Berbagai  kalangan  pun  berduka,  tak  hanya  dari  kalangan  Nahdliyyin  saja, masyarakat dari kalangan minoritas Tiong hoa pun merasakan duka yang  mendalam.  Selain  warga  Nahdliyyin,  para  pemuka  agama  lintas  agama  juga  hadir  di  kompleks  Ponpes.  Mereka  duduk  di  tenda  tamu  pelayat.  Di  antara  mereka, tampak biksu yang mengenakan pakaian warna kuning dan merah hati  (Hadi, 2010 : 96).
Meninggalnya  Gus  Dur  menjadi  sesuatu  yang  berbeda  tatkala  pemakamannya  dihadiri  tak  hanya  dari  lintas  kalangan,  tapi  juga  dari  lintas  agama. Setelah wafatnya Gus Dur wacana pemberian gelar pahlawan nasional  untuk Gus Dur pun bergulir (Kompas, 06 Januari 2010). Berita  mengenai  Gus  Dur  menjadi  headline  di  berbagai  media  massa.

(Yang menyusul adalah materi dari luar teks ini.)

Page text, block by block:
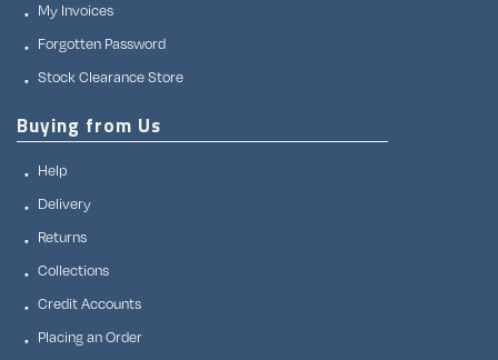
My Invoices
Forgotten Password
Stock Clearance Store
Buying from Us
Help
Delivery
Returns
Collections
Credit Accounts
Placing an Order

Selama hampir sebulan berita-berita terkait pun menghiasi media,  khususnya  media cetak pada bulan Januari 2010. Tak hanya berita bela sungkawa, namun  juga  berita-berita  seputar   wacana  gelar  pahlawan  Gus  Dur.  Para  pakar  komunikasi  mengakui  bahwa  pengaruh  media  massa  tidak  seampuh  peluru  tajam.  Tidak  selalu  apa  yang  dikehendaki  dan  diinformasikan  oleh  media  massa  terjadi  dan  berpengaruh,  baik  itu  positif  maupun  negatif  pada  diri  si  penerima informasi. Namun dalam jangka panjang daya pengaruh itu diyakini  akan  berdampak,  sebagaimana  air  yang  menitik  dari  langit -langit  goa membentuk stalagtit dan stalagmit (Baso, 1992 : xi).

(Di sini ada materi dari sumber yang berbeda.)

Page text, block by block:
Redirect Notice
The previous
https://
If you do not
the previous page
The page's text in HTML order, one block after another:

Media  massa  menjalankan  fungsi  untuk  mempengaruhi  sikap  dan  perilaku  masyarakat.  Melalui  media,  masyarakat  dapat  menyetujui  atau  menolak  kebijakan  pemerintah.  Lewat  media  pula,  berbagai  inovasi  atau  pembaruan  bisa  dilakukan  oleh  masyarakat.  Berbagai  keinginan,  aspirasi,  pendapat, sikap juga bisa disebarluaskan melalui media. Sosialisasi kebijakan  tentang devaluasi mata uang rupiah atau kenaikan tunjangan Pegawai Negeri  Sipil  (PNS)  yang  perlu  diketahui  secara  cepat  oleh  masyarakat,  tidak  perlu  dilakukan  secara tatap  muka.  Pemerintah  cukup  melakukan  press  release  ke  media  atau  mengundang  wartawan  untuk  jumpa  pers.  Dalam  waktu  singkat  informasi itu akan terebar luas ke masyarakat (Nuruddin, 2004 : 69).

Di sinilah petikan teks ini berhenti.